Children ≤2 years of age
Many hydroceles resolve spontaneously before the age of 2 years and so observation is usually appropriate. Although, European guidelines suggest surgical correction may be indicated after 12 months, the clinical impression is that some cases will resolve and it is safe to wait for 2 years, unless there is bowel palpable in the groin and provided the testis has been evaluated and there is no evidence of underlying pathology.[19] However, if there is an inguinal component or abdominal contents are in the hydrocele sac, spontaneous resolution is unlikely and surgery is recommended.
Children 2-11 years of age
Open repair
Surgical repair is indicated for the persistence of a hydrocele beyond 2 years of age. The surgical approach involves open repair with an inguinal exploration, careful dissection of the hernia sac (processus vaginalis) from the cord structures, and a high ligation of the sac at the internal ring. Although there is no need to fix the distal hydrocele sac, if it remains tense, then it is best to incise it widely and sew it back upon itself to allow better drainage.[17] In hydrocele of the spermatic cord, the cystic mass is excised or unroofed.[19]
Laparoscopic exploration
Contralateral symptomatic hydrocele may be present in 3% to 5 % of patients.[26] While a contralateral open inguinal exploration may be used to investigate a contralateral patent processus vaginalis, endoscopy of the contralateral side through the ipsilateral hydrocele sac can be easily performed and obviates open exploration when the processus is closed.[26]
Bilateral repair
This is indicated for patients with an open contralateral internal ring, inguinal or scrotal pathology, or increased intraperitoneal fluid (e.g., following ventriculo-peritoneal shunts, peritoneal dialysis, or ascites).
Abdominoscrotal hydroceles
These require surgery with an abdominal incision, and the entire abdominal component should be removed. By opening a large window in the abdominal portion of the hydrocele, the fluid may well drain continuously into the peritoneum where it will be reabsorbed.
A novel method involving laparoscopic marsupialisation of the abdominal component followed by hydrocelectomy by an inguinal incision has also been reported as successful.[31]
Adolescents 12-18 years of age
Adolescents most commonly have non-communicating hydroceles. In most cases they are idiopathic. The testis should always be examined, as rarely testicular pathology can lead to a reactive hydrocele. A review classified the treatment options for adolescent hydrocele.[20]
Idiopathic hydrocele
In most cases, observation is appropriate. If the hydrocele gets very large and uncomfortable, surgery may be considered. Aspiration is possible, but the long-term success rate seems to be poor.[32]

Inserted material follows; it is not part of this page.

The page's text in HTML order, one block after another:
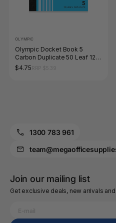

When treatment is needed, surgical repair is the definitive management. There are different methods for performing surgical hydrocelectomy in adolescents, such as excision of the hydrocele or plication of the hydrocele wall and internal drainage.[20]
Hydrocele after varicocelectomy
The incidence of post-varicocelectomy hydrocele has decreased due to technical improvements such as microsurgical methods or sclerotherapy of internal spermatic veins. However, if hydrocele occurs after varicocelectomy conservative management should be chosen for the initial approach.
Surgery should be second line for those who do not benefit from conservative management.
Filarial-related hydrocele
Complete excision of the tunica vaginalis is appropriate treatment.
Adults
In adults, once the underlying pathology has been excluded by examination, hydroceles can be managed conservatively with reassurance and scrotal support. Surgery may be appropriate if the hydrocele is large and uncomfortable. During surgery, the sac is usually everted and sewn in that position. For hydroceles with large, thick-walled, or multilocular sacs, excision of the hydrocele sac is more appropriate. With either approach, extreme care must be taken to avoid injury to the vas deferens in younger patients to avoid loss of fertility.
For symptomatic patients who are unsuitable for or unwilling to have surgery and when fertility is not an issue, aspiration of the hydrocele followed by sclerotherapy can be considered.[32] In general, it is considered second-line treatment. A small amount of local anaesthetic is injected into the skin of the scrotum. A needle is passed into the hydrocele through the anaesthetised area and the fluid is removed. After the removal of fluid, a sclerosing agent such as tetracycline, polidocanol, or 95% alcohol may be instilled. A success rate up to 90% was reported by 1 to 4 injections of polidocanol with a complication rate of 30%.[33] The sclerosant may be drained or allowed to be reabsorbed. However, postoperative pain and recurrence are 2 major complications associated with the sclerosing technique. Recurrent hydroceles tend to be multilocular (hydroceles that have multiple compartments).[29] One study has shown that aspiration, up to 3 times, without injecting a sclerosing agent has a success rate of 60% in patients with hydroceles after a varicocelectomy.[34] A review indicated that observation with or without hydrocele aspiration should be the initial management and surgery should be considered as a second-line procedure.[20]